Trying to right the NatWest Three wrong

Natwest Three - Copy.jpgIn the universe of unjust Enron-related criminal prosecutions, the NatWest Three case was particularly pernicious.
Three bankers from the United Kindom, who did nothing other than to have the misfortune of entering into a deal with the CFO of one of the largest public corporations in the U.S., were indicted by a federal grand jury in Houston, uprooted from their jobs and homes in the U.K., extradited to the U.S. under a post-9/11 law that was enacted to facilitate the extradition of terrorists, and forced to endure a four-year ordeal before they were able to return home to their families in the U.K. Two of the NatWest Three — David Bermingham and Gary Mulgrew — describe the barbaric treatment that they experienced in this series of interviews on the Ungagged.Net website.
Now safely back in the U.K., Bermingham is trying to do something constructive with his horrifying experience — that is, change the absurd U.K. statute that allowed the U.S. to extradite Bermingham and his colleagues without even the protection of an evidentiary hearing in the U.K. to determine whether there was evidence of a true crime.
Below is Bermingham’s testimony before the Joint Committee of Human Rights in the U.K. Not only does he provide a lucid and compelling argument for modification of the extradition statute, he also touches on several of the troubling aspects of the U.S. criminal justice system that have been often discussed here, such as draconian plea bargains, prosecutorial misconduct, witness intimidation, and the trial penalty, just to touch on a few.
After watching this video, ask yourself this question — just how have we gotten to the point where we are wasting our governmental resources on prosecuting people such as Bermingham?

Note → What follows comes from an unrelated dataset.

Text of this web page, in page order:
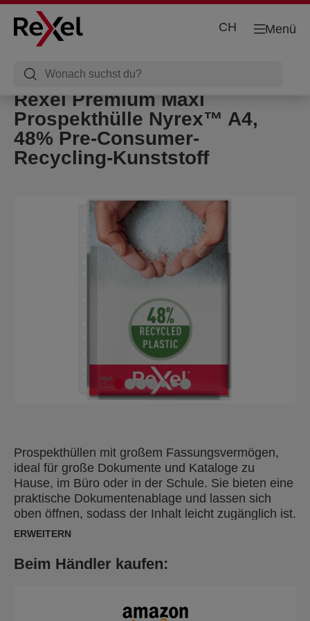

2 thoughts on “Trying to right the NatWest Three wrong

  1. “just how have we gotten to the point where we are wasting our governmental resources on prosecuting people such as Bermingham?”
    Excellent question. For one thing, the 9/11 perpa aka bush administration, needed a way to silence the patsies they used and so we got things like the so-called Patriot act and others such as the one mentioned in this article.

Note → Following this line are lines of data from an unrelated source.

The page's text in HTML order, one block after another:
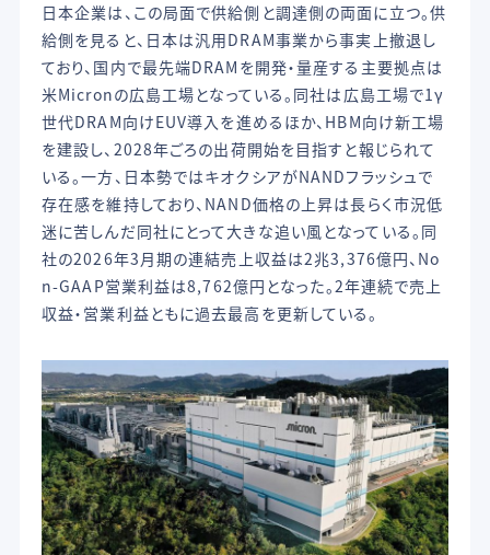
日本企業は、この局面で供給側と調達側の両面に立つ。供
給側を見ると、日本は汎用DRAM事業から事実上撤退し
ており、国内で最先端DRAMを開発・量産する主要拠点は
米Micronの広島工場となっている。同社は広島工場で1γ
世代DRAM向けEUV導入を進めるほか、HBM向け新工場
を建設し、2028年ごろの出荷開始を目指すと報じられて
いる。一方、日本勢ではキオクシアがNANDフラッシュで
存在感を維持しており、NAND価格の上昇は長らく市況低
迷に苦しんだ同社にとって大きな追い風となっている。同
社の2026年3月期の連結売上収益は2兆3,376億円、No
n-GAAP営業利益は8,762億円となった。2年連続で売上
収益・営業利益ともに過去最高を更新している。

  2. addenda to the above comment:
    “The U.S. government has a huge military/security budget. It is as large as the budgets of the rest of the world combined. The Pentagon, CIA, and Homeland Security budgets account for the $1.1 trillion federal deficit that the Obama administration forecasts for fiscal year 2012. This massive deficit spending serves only one purpose–the enrichment of the private companies that serve the military/security complex. These companies, along with those on Wall Street, are who elect the U.S. government.
    The U.S. has no enemies except those that the U.S. creates by bombing and invading other countries and by overthrowing foreign leaders and installing American puppets in their place.